[Opening SUPPLIED RECORDS section]

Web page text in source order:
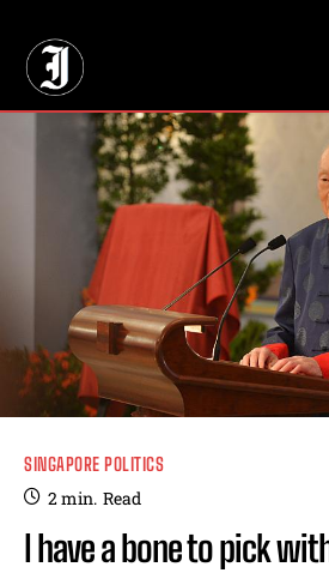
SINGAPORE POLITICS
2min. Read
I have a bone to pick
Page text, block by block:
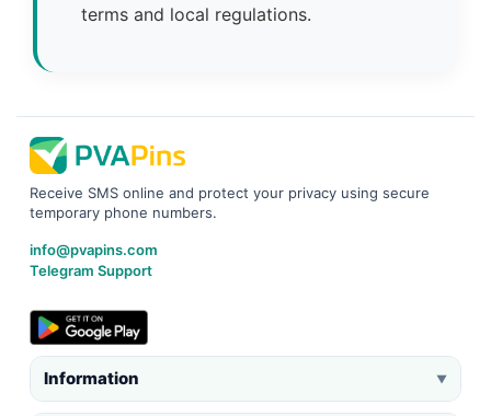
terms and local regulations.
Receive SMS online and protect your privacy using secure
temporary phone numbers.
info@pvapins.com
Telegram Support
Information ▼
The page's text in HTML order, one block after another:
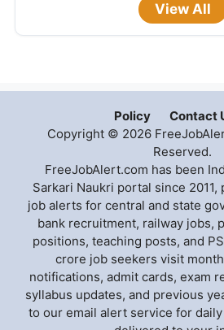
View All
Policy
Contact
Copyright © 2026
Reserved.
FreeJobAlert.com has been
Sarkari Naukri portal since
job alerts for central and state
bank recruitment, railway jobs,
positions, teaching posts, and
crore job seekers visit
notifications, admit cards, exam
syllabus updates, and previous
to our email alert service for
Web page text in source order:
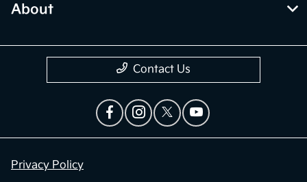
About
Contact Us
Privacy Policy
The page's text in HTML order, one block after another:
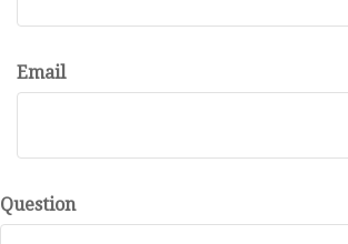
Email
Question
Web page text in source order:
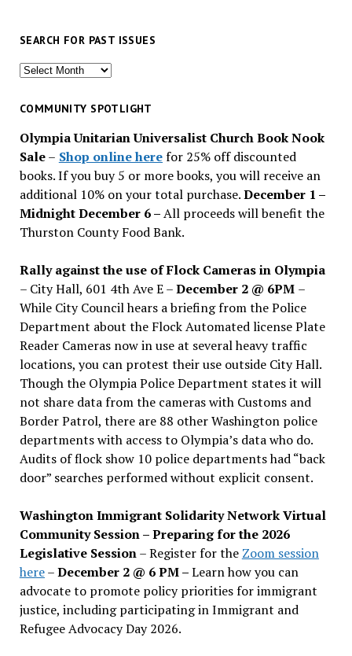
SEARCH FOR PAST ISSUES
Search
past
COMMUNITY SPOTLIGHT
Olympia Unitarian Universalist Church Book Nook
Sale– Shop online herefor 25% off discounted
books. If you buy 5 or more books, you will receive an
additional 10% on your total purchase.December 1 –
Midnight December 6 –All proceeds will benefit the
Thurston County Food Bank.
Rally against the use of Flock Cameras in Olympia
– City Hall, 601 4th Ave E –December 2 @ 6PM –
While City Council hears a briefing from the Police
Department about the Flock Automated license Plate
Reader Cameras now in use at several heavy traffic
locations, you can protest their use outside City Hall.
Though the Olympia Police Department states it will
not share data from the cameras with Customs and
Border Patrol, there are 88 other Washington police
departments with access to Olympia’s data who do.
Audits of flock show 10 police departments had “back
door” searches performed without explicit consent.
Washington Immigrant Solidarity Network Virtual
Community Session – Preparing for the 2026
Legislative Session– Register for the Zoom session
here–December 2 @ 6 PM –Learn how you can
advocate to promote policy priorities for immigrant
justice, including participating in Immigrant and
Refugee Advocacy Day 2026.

[Closing SUPPLIED RECORDS section]
[Opening SUPPLIED RECORDS section]

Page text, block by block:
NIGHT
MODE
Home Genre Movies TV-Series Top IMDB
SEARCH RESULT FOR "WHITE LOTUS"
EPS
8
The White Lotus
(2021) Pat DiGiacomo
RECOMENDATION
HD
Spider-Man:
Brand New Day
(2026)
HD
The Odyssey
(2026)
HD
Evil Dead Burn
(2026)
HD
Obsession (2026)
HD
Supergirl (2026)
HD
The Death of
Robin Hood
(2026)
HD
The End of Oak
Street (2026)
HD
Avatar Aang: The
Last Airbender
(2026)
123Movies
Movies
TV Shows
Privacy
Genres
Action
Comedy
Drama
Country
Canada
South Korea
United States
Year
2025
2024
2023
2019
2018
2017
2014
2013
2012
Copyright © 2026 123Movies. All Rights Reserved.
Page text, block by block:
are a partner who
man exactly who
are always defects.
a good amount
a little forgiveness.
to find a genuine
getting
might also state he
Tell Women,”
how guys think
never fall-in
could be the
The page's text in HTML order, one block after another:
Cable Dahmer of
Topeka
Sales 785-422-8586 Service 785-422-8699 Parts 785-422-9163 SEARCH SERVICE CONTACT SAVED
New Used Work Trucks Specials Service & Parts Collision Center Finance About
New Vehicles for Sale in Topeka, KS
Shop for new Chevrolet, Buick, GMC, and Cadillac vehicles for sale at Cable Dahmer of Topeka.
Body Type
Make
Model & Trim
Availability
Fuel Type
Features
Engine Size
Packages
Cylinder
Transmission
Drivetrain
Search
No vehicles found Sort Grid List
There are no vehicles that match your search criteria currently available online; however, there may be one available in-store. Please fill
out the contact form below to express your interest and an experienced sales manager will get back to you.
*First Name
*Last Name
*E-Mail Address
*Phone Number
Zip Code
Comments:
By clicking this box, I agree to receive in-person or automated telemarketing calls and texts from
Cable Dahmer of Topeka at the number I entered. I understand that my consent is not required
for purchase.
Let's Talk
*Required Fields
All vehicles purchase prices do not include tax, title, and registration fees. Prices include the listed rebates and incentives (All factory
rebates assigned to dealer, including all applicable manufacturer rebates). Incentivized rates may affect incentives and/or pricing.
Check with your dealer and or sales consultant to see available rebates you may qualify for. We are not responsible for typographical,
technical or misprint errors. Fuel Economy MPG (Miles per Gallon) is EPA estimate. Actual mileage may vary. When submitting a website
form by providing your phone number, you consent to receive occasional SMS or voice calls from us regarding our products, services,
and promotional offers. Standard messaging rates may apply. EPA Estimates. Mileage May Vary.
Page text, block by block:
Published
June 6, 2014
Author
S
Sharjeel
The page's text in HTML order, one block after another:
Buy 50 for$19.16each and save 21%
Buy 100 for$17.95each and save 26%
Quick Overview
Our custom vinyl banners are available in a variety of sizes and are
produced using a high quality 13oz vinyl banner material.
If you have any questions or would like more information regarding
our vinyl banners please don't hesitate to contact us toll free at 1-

[Closing SUPPLIED RECORDS section]

• _ACTIVITY_
Could you repeat exactly the lines above from the line with "Thurston County Food Bank." up to and including the line with "Refugee Advocacy Day 2026.", and only those?

• _THE COMPLETED TASK_
Thurston County Food Bank.
Rally against the use of Flock Cameras in Olympia
– City Hall, 601 4th Ave E –December 2 @ 6PM –
While City Council hears a briefing from the Police
Department about the Flock Automated license Plate
Reader Cameras now in use at several heavy traffic
locations, you can protest their use outside City Hall.
Though the Olympia Police Department states it will
not share data from the cameras with Customs and
Border Patrol, there are 88 other Washington police
departments with access to Olympia’s data who do.
Audits of flock show 10 police departments had “back
door” searches performed without explicit consent.
Washington Immigrant Solidarity Network Virtual
Community Session – Preparing for the 2026
Legislative Session– Register for the Zoom session
here–December 2 @ 6 PM –Learn how you can
advocate to promote policy priorities for immigrant
justice, including participating in Immigrant and
Refugee Advocacy Day 2026.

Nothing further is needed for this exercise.